Было бы весьма странно, если бы Вячеслав Иванов при его исторических знаниях и его склонности к анализу исторических корней современности не ощутил бы и нигде не отметил своего критического отношения к немецкой романтике и к ее русскому варианту, раннему славянофильству. Большой знаток романтической эпохи и мыслитель, испытавший на себе еще в юности плодотворное влияние Владимира Соловьева, упорно боровшегося с реакционным утопизмом ранних славянофилов, Вячеслав Иванов не мог не чувствовать основного греха всякого романтизма, его как бы вспять обращенного пророчества. В этом пункте он и попытался отмежеваться от него.

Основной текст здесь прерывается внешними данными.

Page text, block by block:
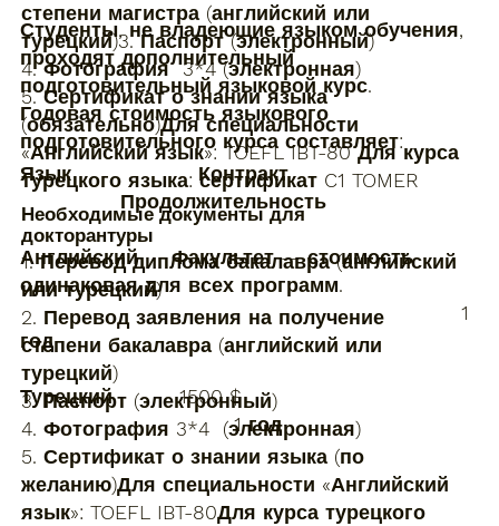
степени магистра (английский или
турецкий)3. Паспорт (электронный)
4. Фотография 3*4 (электронная)
5. Сертификат о знании языка
(обязательно)Для специальности
«Английский язык»: TOEFL IBT-80 Для курса
турецкого языка: сертификат C1 TOMER
Необходимые документы для
докторантуры
1. Перевод диплома бакалавра (английский
или турецкий)
2. Перевод заявления на получение
степени бакалавра (английский или
турецкий)
3. Паспорт (электронный)
4. Фотография 3*4 (электронная)
5. Сертификат о знании языка (по
желанию)Для специальности «Английский
язык»: TOEFL IBT-80Для курса турецкого
Студенты, не владеющие языком обучения,
проходят дополнительный
подготовительный языковой курс.
Годовая стоимость языкового
подготовительного курса составляет:
Язык Контракт
Продолжительность
Английский Факультет — стоимость
одинаковая для всех программ.
1
год
Турецкий 1500 $
1 год
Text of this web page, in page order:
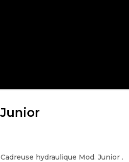
Junior
Cadreuse hydraulique Mod. Junior .
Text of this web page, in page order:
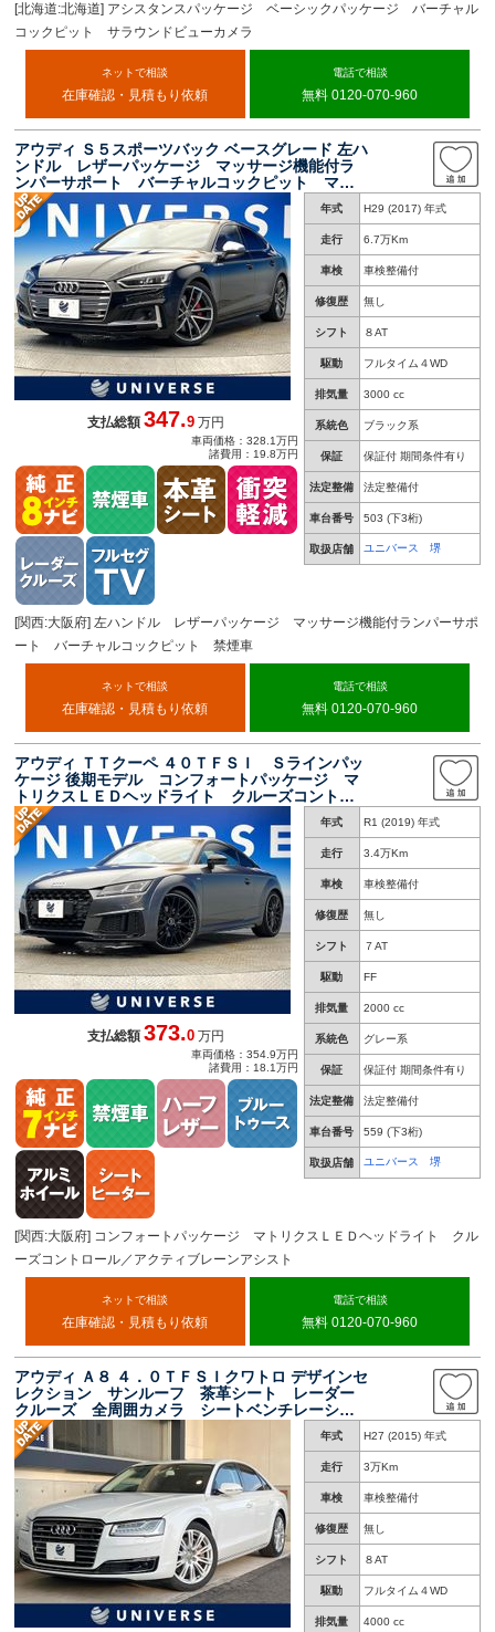
[北海道:北海道] アシスタンスパッケージ ベーシックパッケージ バーチャル
コックピット サラウンドビューカメラ
ネットで相談
在庫確認・見積もり依頼
電話で相談
無料 0120-070-960
アウディ Ｓ５スポーツバック ベースグレード 左ハ
ンドル レザーパッケージ マッサージ機能付ラ
ンパーサポート バーチャルコックピット マト
リクスＬＥＤヘッドライト アダプティブクルー
ズコントロール 前席シートヒーター 前席パワ
ーシート 禁煙車
年式 H29 (2017) 年式
走行 6.7万Km
車検 車検整備付
修復歴 無し
シフト ８AT
駆動 フルタイム４WD
排気量 3000 cc
系統色 ブラック系
保証 保証付 期間条件有り
法定整備 法定整備付
車台番号 503 (下3桁)
取扱店舗 ユニバース 堺
支払総額347.9 万円
車両価格：328.1万円
諸費用：19.8万円
[関西:大阪府] 左ハンドル レザーパッケージ マッサージ機能付ランパーサポ
ート バーチャルコックピット 禁煙車
ネットで相談
在庫確認・見積もり依頼
電話で相談
無料 0120-070-960
アウディ ＴＴクーペ ４０ＴＦＳＩ Ｓラインパッ
ケージ 後期モデル コンフォートパッケージ マ
トリクスＬＥＤヘッドライト クルーズコントロ
ール／アクティブレーンアシスト 純正２０イン
チアルミ ハーフレザーシート 前席パワーシー
ト ワンオーナー 禁煙車
年式 R1 (2019) 年式
走行 3.4万Km
車検 車検整備付
修復歴 無し
シフト ７AT
駆動 FF
排気量 2000 cc
系統色 グレー系
保証 保証付 期間条件有り
法定整備 法定整備付
車台番号 559 (下3桁)
取扱店舗 ユニバース 堺
支払総額373.0 万円
車両価格：354.9万円
諸費用：18.1万円
[関西:大阪府] コンフォートパッケージ マトリクスＬＥＤヘッドライト クル
ーズコントロール／アクティブレーンアシスト
ネットで相談
在庫確認・見積もり依頼
電話で相談
無料 0120-070-960
アウディ Ａ８ ４．０ＴＦＳＩクワトロ デザインセ
レクション サンルーフ 茶革シート レーダー
クルーズ 全周囲カメラ シートベンチレーショ
ン 全席シートヒーター メモリー付パワーシー
ト ＢＯＳＥサウンド 純正ナビ ブラインドス
ポット 禁煙車
年式 H27 (2015) 年式
走行 3万Km
車検 車検整備付
修復歴 無し
シフト ８AT
駆動 フルタイム４WD
排気量 4000 cc
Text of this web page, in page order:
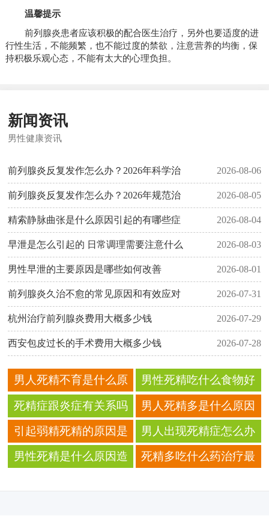
温馨提示
前列腺炎患者应该积极的配合医生治疗，另外也要适度的进
行性生活，不能频繁，也不能过度的禁欲，注意营养的均衡，保
持积极乐观心态，不能有太大的心理负担。
新闻资讯
男性健康资讯
前列腺炎反复发作怎么办？2026年科学治 2026-08-06
前列腺炎反复发作怎么办？2026年规范治 2026-08-05
精索静脉曲张是什么原因引起的有哪些症 2026-08-04
早泄是怎么引起的 日常调理需要注意什么 2026-08-03
男性早泄的主要原因是哪些如何改善 2026-08-01
前列腺炎久治不愈的常见原因和有效应对 2026-07-31
杭州治疗前列腺炎费用大概多少钱 2026-07-29
西安包皮过长的手术费用大概多少钱 2026-07-28
男人死精不育是什么原
因
男性死精吃什么食物好
死精症跟炎症有关系吗 男人死精多是什么原因
引起弱精死精的原因是
什么
男人出现死精症怎么办
男性死精是什么原因造
死精多吃什么药治疗最
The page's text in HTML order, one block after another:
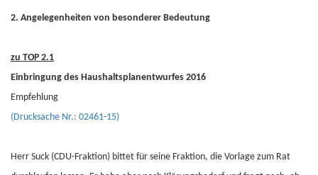
2. Angelegenheiten von besonderer Bedeutung
zu TOP 2.1
Einbringung des Haushaltsplanentwurfes 2016
Empfehlung
(Drucksache Nr.: 02461-15)
Herr Suck (CDU-Fraktion) bittet für seine Fraktion, die Vorlage zum Rat
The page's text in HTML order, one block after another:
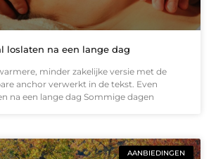
loslaten na een lange dag
minder zakelijke versie met de
anchor verwerkt in de tekst. Even
na een lange dag Sommige dagen
AANBIEDINGEN
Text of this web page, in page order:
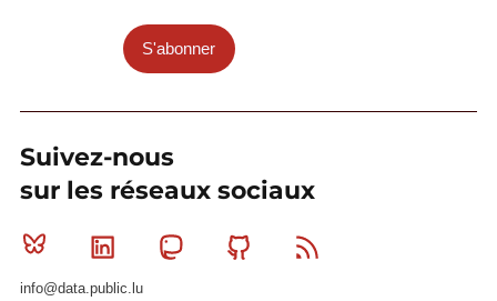
S'abonner
Suivez-nous
sur les réseaux sociaux
Bluesky Linkedin MastodonGithub
info@data.public.lu
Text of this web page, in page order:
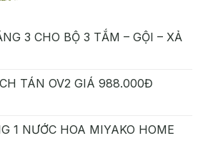
3 CHO BỘ 3 TẮM – GỘI – XẢ
TÁN OV2 GIÁ 988.000Đ
1 NƯỚC HOA MIYAKO HOME
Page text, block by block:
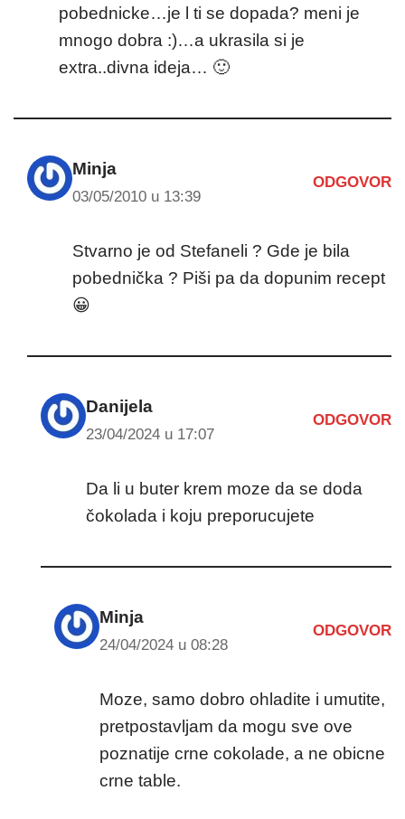
pobednicke…je l ti se dopada? meni je
mnogo dobra :)…a ukrasila si je
extra..divna ideja… 🙂
Minja
03/05/2010 u 13:39
ODGOVOR
Stvarno je od Stefaneli ? Gde je bila
pobednička ? Piši pa da dopunim recept
😀
Danijela
23/04/2024 u 17:07
ODGOVOR
Da li u buter krem moze da se doda
čokolada i koju preporucujete
Minja
24/04/2024 u 08:28
ODGOVOR
Moze, samo dobro ohladite i umutite,
pretpostavljam da mogu sve ove
poznatije crne cokolade, a ne obicne
crne table.
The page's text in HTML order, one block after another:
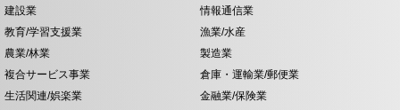
建設業
情報通信業
教育/学習支援業
漁業/水産
農業/林業
製造業
複合サービス事業
倉庫・運輸業/郵便業
生活関連/娯楽業
金融業/保険業
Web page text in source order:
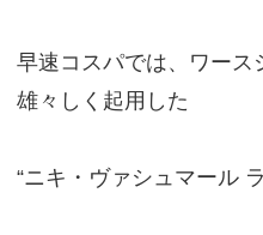
早速コスパでは、ワース
雄々しく起用した
“ニキ・ヴァシュマール
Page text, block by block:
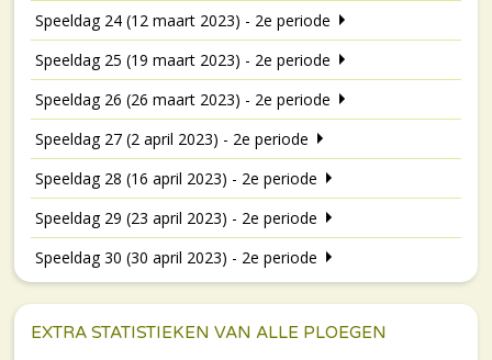
Speeldag 24 (12 maart 2023) - 2e periode
Speeldag 25 (19 maart 2023) - 2e periode
Speeldag 26 (26 maart 2023) - 2e periode
Speeldag 27 (2 april 2023) - 2e periode
Speeldag 28 (16 april 2023) - 2e periode
Speeldag 29 (23 april 2023) - 2e periode
Speeldag 30 (30 april 2023) - 2e periode
EXTRA STATISTIEKEN VAN ALLE PLOEGEN
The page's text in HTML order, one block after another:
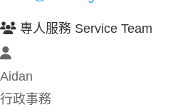
專人服務 Service Team
Aidan
行政事務

Романтизм принадлежит, по мнению Иванова, к силам, стремящимся повернуть колесо истории обратно, религиозный же символизм — к силам не реакционного, а мессианского пафоса. Романтизм это тоска по неосуществимому, религиозный символизм — по неосуществленному. Романтизм это odium fati; религиозный символизм — amor fati. Романтизм всегда находится в ссоре с исторической действительностью; религиозный символизм — в трагическом союзе с нею. Чудо для романтического миросозерцания — некое «pium desiderium»; для религиозного символизма чудо есть постулат. Для романтики золотой век лежит в прошлом; для пророческого пафоса религиозного символизма — в будущем, причем под пророчеством надо конечно понимать не астрономически точное предсказание, а некий творческий почин в направлении неизбежно грядущих событий.